I’ve finally made my way back into the garden – permanently this time.

I lost interest in it after Alf died – it made me too sad.

I watered it occasionally, and cut the grass infrequently, but that was about it.

Alf was very proud of what I’d achieved, and was always showing it off to our visitors, or watching what I was doing from our balcony. I miss him, and gardening reminded me too much of him.

Anyway, I’ve decided that it’s about time that I get off the couch, get stuck into it, and continue to make Alf proud.

Plus I can hear him say “Don’t you dare let that garden die – do you know how much we’ve spent on it!!!”

Luckily I planted a low-maintenance garden, otherwise I’d be in big trouble after ignoring it for six months! Good news is, nothing died, and everything kept right on growing. In some cases, a bit too much!

Square Foot Garden Bed

I dug up the bed as the soil had compacted and was rock hard.

I then added a mix of composted horse/chicken manure, perlite and coco peat, and dug that into each square.

The only things still there from last year were a straggly thyme plant, spring onions, half-dead oregano, and strawberries.

The original strawberry plants had died, but I transplanted about 20 new small plants that had grown from runners.

I’ve planted parsley, chilli, mint, thyme and sage seedlings, and I’ve sown the following seeds:

Capsicum (peppers)
Beef steak tomatoes
Roma tomatoes
Celery
Sugar snap and snow peas
Bush beans
Silverbeet (Swiss chard)
English spinach
Lettuces (including Cos for Caesar salads!)

Again, I’ve only planted things that are expensive or not available here.

I have six empty squares which I’ll use to plant more salad vegetables in a few weeks’ time, so that I get a staggered supply rather than have everything maturing at once.

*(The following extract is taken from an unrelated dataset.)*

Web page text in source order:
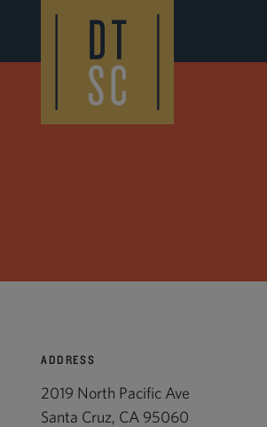
ADDRESS
2019 North Pacific Ave
Santa Cruz, CA 95060

And I’ve moved my cement statue into the middle of the bed – she adds height, colour and interest to the empty bed.

SFG BedAerial ViewUsing Compost as Mulch

One of the reasons the SFG bed was so dry (ignoring my bad watering practices for the moment!), was because last year I mulched it with the horse/chicken compost we bought.

The compost was either hydrophobic and repelled water, or it absorbed the water, and just held on to it.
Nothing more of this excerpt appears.